╭──
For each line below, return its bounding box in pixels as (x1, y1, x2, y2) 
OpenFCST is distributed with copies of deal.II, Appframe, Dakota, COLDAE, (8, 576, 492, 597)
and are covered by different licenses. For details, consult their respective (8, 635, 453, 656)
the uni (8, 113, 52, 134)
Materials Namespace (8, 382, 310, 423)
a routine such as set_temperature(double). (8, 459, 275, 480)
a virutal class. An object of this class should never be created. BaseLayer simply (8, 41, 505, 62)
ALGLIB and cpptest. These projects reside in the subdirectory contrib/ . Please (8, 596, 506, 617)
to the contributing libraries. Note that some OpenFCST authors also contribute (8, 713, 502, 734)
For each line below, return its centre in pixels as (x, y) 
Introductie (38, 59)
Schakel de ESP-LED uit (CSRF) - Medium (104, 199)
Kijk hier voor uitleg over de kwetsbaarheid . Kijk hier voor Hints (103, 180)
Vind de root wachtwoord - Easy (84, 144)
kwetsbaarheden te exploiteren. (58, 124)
╰──
╭──
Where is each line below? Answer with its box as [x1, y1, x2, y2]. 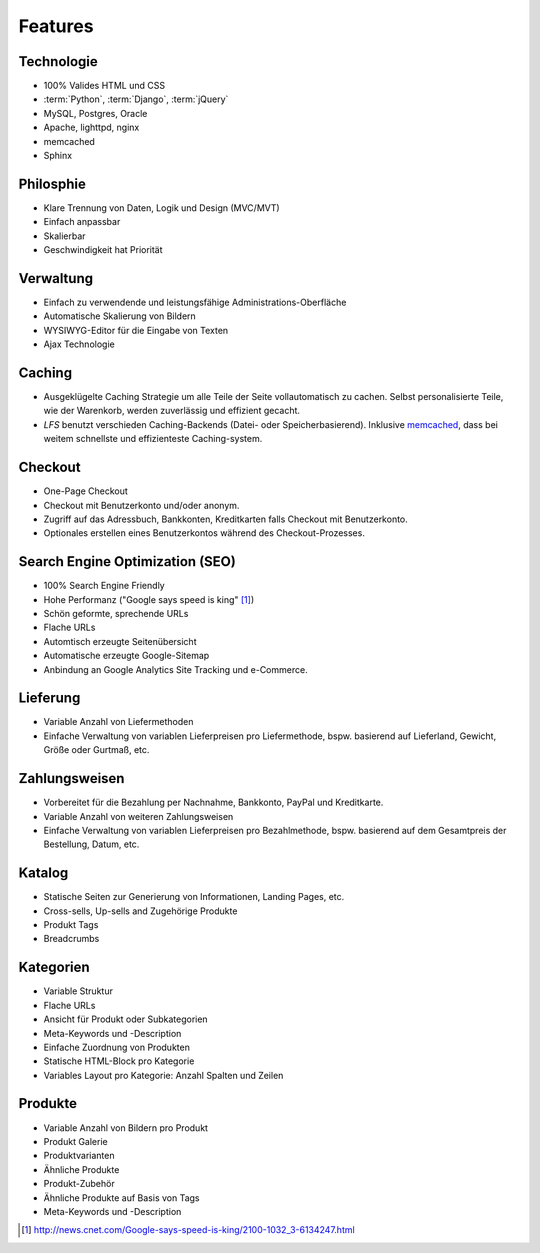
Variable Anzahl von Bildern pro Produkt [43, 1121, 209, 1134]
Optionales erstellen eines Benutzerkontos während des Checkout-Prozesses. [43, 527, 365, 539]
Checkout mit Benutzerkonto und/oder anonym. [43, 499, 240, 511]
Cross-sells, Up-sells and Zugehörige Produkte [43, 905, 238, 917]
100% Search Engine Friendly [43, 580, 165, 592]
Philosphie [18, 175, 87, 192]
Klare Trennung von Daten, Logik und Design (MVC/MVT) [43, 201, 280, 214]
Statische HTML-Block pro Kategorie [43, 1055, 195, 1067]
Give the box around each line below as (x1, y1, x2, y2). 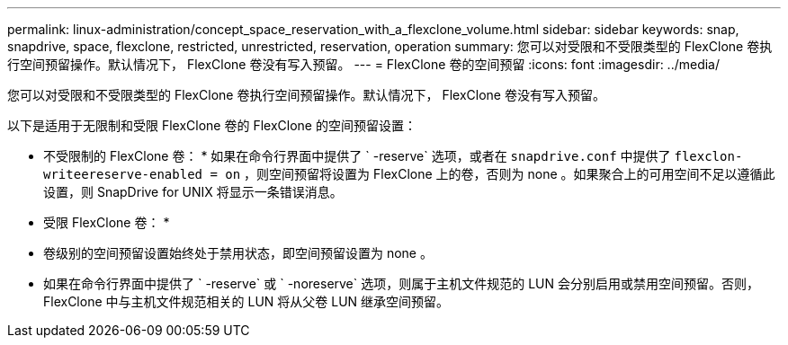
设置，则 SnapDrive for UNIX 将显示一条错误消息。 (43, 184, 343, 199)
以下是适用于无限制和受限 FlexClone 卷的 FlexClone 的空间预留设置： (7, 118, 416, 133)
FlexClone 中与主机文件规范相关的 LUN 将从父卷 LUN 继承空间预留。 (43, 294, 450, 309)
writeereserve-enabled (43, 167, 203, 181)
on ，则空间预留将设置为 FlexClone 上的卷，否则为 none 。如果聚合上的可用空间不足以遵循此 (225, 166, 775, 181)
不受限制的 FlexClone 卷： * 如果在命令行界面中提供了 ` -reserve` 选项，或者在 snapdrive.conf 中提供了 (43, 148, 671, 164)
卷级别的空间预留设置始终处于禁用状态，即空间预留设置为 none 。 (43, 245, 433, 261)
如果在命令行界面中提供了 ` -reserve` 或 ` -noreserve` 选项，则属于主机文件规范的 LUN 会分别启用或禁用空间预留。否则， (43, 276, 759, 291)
╰──
Starting at the line with "For each line below, return its centre" and ending at the line with "kwetsbaarheden te exploiteren. (58, 124)", print each line of the listing above exactly, with no other lines.

Result:
For each line below, return its centre in pixels as (x, y) 
Introductie (38, 59)
Schakel de ESP-LED uit (CSRF) - Medium (104, 199)
Kijk hier voor uitleg over de kwetsbaarheid . Kijk hier voor Hints (103, 180)
Vind de root wachtwoord - Easy (84, 144)
kwetsbaarheden te exploiteren. (58, 124)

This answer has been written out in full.